Exercise:
Render every line of the data exactly as written, and leave out the pictures.

Data excerpts:
◆ ◆ ◆ ◆ ◆

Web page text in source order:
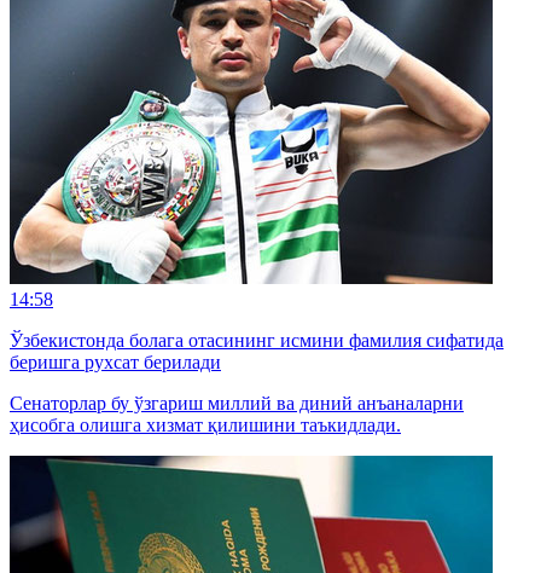
14:58
Ўзбекистонда болага отасининг исмини фамилия сифатида
беришга рухсат берилади
Сенаторлар бу ўзгариш миллий ва диний анъаналарни
ҳисобга олишга хизмат қилишини таъкидлади.

◆ ◆ ◆ ◆ ◆

Exercise result:
Web page text in source order:
14:58
Ўзбекистонда болага отасининг исмини фамилия сифатида
беришга рухсат берилади
Сенаторлар бу ўзгариш миллий ва диний анъаналарни
ҳисобга олишга хизмат қилишини таъкидлади.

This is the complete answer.